Living in the midst of oil and gas refineries and chemical plants is nothing new for the people of Aamjiwanang, who live smack dab in the middle of Canada’s Chemical Valley: a 15 square mile area home to 40% of Canada’s petrochemical industry. Yet the new threat on the horizon is the possible arrival of actual fracking operations in an already crowded industrial landscape.

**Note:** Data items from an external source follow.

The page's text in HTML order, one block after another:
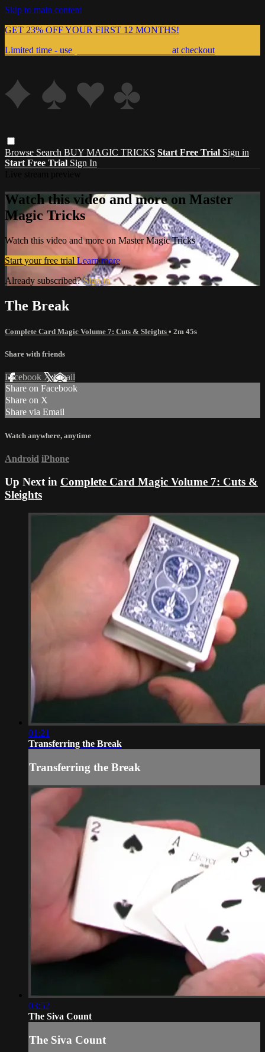
Skip to main content
GET 23% OFF YOUR FIRST 12 MONTHS!
Limited time - use
at checkout
Browse Search BUY MAGIC TRICKS Start Free Trial Sign in
Start Free Trial Sign In
Watch this video and more on Master
Magic Tricks
Watch this video and more on Master Magic Tricks
Start your free trial Learn more
Already subscribed?Sign in
The Break
Complete Card Magic Volume 7: Cuts & Sleights • 2m 45s
Share with friends
Facebook XEmail
Share on Facebook
Share on X
Share via Email
Watch anywhere, anytime
Android iPhone
Up Next in Complete Card Magic Volume 7: Cuts &
Sleights
01:21
Transferring the Break
Transferring the Break
03:52
The Siva Count
The Siva Count
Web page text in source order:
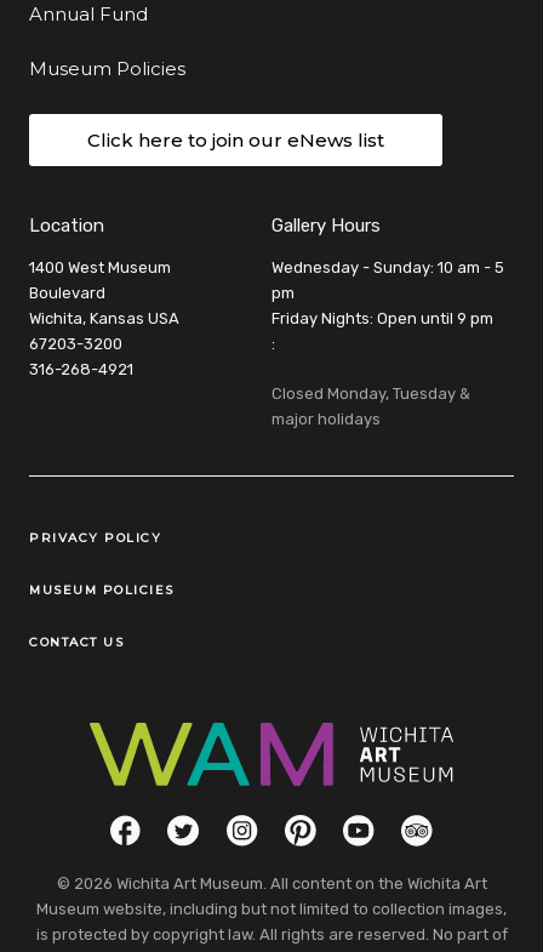
Annual Fund
Museum Policies
Click here to join our eNews list
Location
1400 West Museum
Boulevard
Wichita, Kansas USA
67203-3200
316-268-4921
Gallery Hours
Wednesday - Sunday: 10 am - 5
pm
Friday Nights: Open until 9 pm
:
Closed Monday, Tuesday &
major holidays
Legal Links
PRIVACY POLICY
MUSEUM POLICIES
CONTACT US
Social LinksFacebookTwitterInstagramPinterestYouTubeTripAdvisor
© 2026 Wichita Art Museum. All content on the Wichita Art
Museum website, including but not limited to collection images,
is protected by copyright law. All rights are reserved. No part of
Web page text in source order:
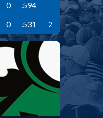
0 .594
-
0 .531 2

The Aamjiwnaang First Nation community has rallied in Sarnia. Photo by Colin Graf. "We've had industry reps coming to Aamjiwnaang and talking about fracking. We won't stand by and see these companies come and destroy our land," said Gray. "We're standing in solidarity with the Elsiepogtog (New Brunswick First nation) and other communities that have stood up to fracking." Several companies were sniffing around the Sarnia area in 2011 with hopes of fracking natural gas from shale gas deposits in the area, similar to those being mined in Pennsylvania and New York State. One of them, Calgary-based Mooncor Oil & Gas, had leases on over 20,000 acres of land south of Sarnia to explore for oil or gas at the time. Mooncor CEO Allen Lone said by email this week the company has no immediate plans to start work, as it is going through financial re-structuring. Although some of those leases have expired, the company will begin drilling when their finances are straightened out. Meanwhile, the threat of fracking is still a real concern for the people of Aamjiwnaang. According to Vanessa Gray, this most recent Toxic Tour protest helps show the Idle No More movement among native people is still strong in Ontario. The protest took place one year after Aamjiwnaang members blockaded a rail line crossing the reserve for 13 days in support of Idle No More.

The spirit of defiance resonates in Gray’s voice as she adds, “This is our territory, this is our land, and there’s no consultation about new development. If we don’t say yes, they have no right to do it.”